Editor’s note: Theresa, with some help from her fellow reporters, wrote this newsletter before, in between, and after participating in the STAT event yesterday! Shoutout to a true superstar on and offstage.
Bill Gates is concerned about vaccine skepticism
STAT hosted billionaire philanthropist Bill Gates live in Cambridge yesterday, at our event: Women’s Health, Unstuck. In a conversation with Matt Herper, Gates expressed concern over growing vaccine skepticism in the U.S. and the damage that can be done globally when those claims are exported. “Vaccine skepticism in the U.S. kills more children outside the U.S. — because it transfers that skepticism — than it does inside the United States,” Gates said. STAT’s Helen Branswell wrote about it.

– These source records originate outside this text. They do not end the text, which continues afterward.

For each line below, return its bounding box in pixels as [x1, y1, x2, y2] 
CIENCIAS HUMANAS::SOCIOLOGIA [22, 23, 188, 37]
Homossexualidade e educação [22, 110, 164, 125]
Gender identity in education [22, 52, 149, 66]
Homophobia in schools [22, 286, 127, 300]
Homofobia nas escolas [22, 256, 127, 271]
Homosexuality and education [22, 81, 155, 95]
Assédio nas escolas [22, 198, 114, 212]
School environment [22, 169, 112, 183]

Earlier in the day, the Gates Foundation announced that it will commit $2.5 billion through 2030 to support dozens of different approaches for improving women’s health, particularly focusing on research and development. At the event, I spoke to four leaders in women’s health about the promise of innovation in women’s health and the importance of making sure medical advances are made available to the people most in need. “Innovation is meaningless if people don’t access it,” said Bisola Ojikutu, Boston’s public health commissioner.

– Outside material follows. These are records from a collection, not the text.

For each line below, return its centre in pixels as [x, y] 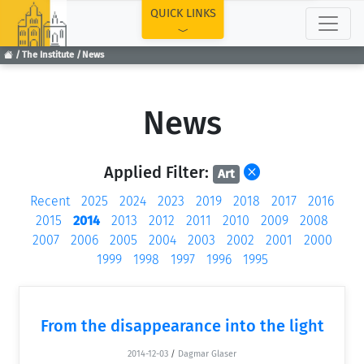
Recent [50, 201]
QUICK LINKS [183, 13]
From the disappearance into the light [182, 325]
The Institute [48, 55]
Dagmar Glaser [207, 353]
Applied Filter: [158, 172]

Scott Johnson, a biotech CEO working to address preeclampsia, agreed: “It’s invention, but doesn’t change the marketplace.”
There’s a man named Mark who can control an iPad with his thoughts. Others will soon join him, thanks to a new partnership between Apple and Synchron. It’s the latest step forward for a field that a 2024 Morgan Stanley report suggests could eventually grow to $400 billion in total market share.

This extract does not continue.